Mariage à l'italienne par Alligator
Fev 2011:
Foutre! Que cela faisait longtemps que je n'avais pas vu un film de Vittorio de Sica! La dernière fois remonte à la diffusion télévisée sur la Cinq ou M6 de la série "Pain, amour etc." On est donc dans les années 80! Tout ça pour dire que mon regard sur le cinéaste est comme tout propre, tout neuf.
J'ai bien aimé ce film, sa cruauté, son humour vache, à la tendresse cachée et surtout son duo d'acteurs, admirables, émouvants et drôles. Car il faut dire que le film repose entièrement sur leurs prestations.
Marcello Mastroianni en séducteur compulsif, phallocrate, manipulateur et arroseur qui finit par être arrosé est en tout point excellent. Son cynisme arrogant fait mouche mais quand il prend en pleine poire la contre-attaque que lui réserve Sophia Loren, son air ahuri est irrésistible.
En effet, celle qu'il embobine et qui lui rend la monnaie de cette pièce est campée par une de ces actrices italiennes qui ont rendu le monde incandescent.
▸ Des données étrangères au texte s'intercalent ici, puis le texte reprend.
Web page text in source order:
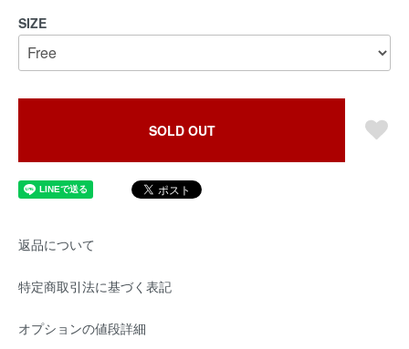
SIZE
SOLD OUT
返品について
特定商取引法に基づく表記
オプションの値段詳細

Sophia Loren n'est pas qu'une image brillante de la beauté trans-alpine, elle a un talent d'actrice considérable. Capable par son jeu, ses regards et sa grâce féminine de vamper le public, elle peut tout aussi bien le bouleverser en un clin d'œil, provoquer en lui des torrents d'émotions.
Aussi belle que touchante, elle joue ici une fille de joie, simple enthousiaste, une jeune écervelée qui s'assote du premier beau gosse qui lui en met plein les mirettes. Captivée, elle le suit et lui sert de bonniche. Multi trompée, elle s'en accommode tant bien que mal. En mode roseau, elle plie l'échine mais ne rompt pas.
Car la belle devient aussi una mamma! La mamma, la sainte, la madone qui sacrifie sa vie, son cœur, son orgueil à l'éducation et au bien-être de ses petits!
Mais quand le queutard se met en tête d'épouser une petite jeunette, la pute/madone/mamma se métamorphose en une lionne rusée et féroce. Certes, elle se rend coupable d'une duperie, mais le cadrage, le visage mélancolique et fatiguée qu'elle livre à la caméra nous disent que c'est là son dernier coup d'archet.
Ce qui reste plus confus, c'est la part de dépit amoureux que les deux héros mettent dans leur bataille. Sont-ils vraiment aussi éloignés l'un de l'autre? Se détestent-ils autant qu'ils le disent? S'instaure alors une sorte de suspense amoureux en quelque sorte : jusqu'où iront-ils? Le film est-il une comédie ou un drame romantique?
Sur la corde raide, les personnages, les situations et par conséquent les spectateurs ne sont sûrs de rien. On ne sait trop. De Sica manie merveilleusement bien cette incertitude, lui donne une intensité à la fois jubilatoire et grave. J'ai beaucoup apprécié cette maitrise dans l'écriture, dans le rythme avec des fractures très nettes et dans la direction des acteurs. C'est astucieux et très finement construit. L'attention est maintenue tout le long du film sur ces personnages hauts en couleurs, criant, gesticulant, se déchirant, s'aimant à plein poumons.
Un film à la générosité tout italienne, napolitaine devrais-je dire, ensoleillée, lumineuse.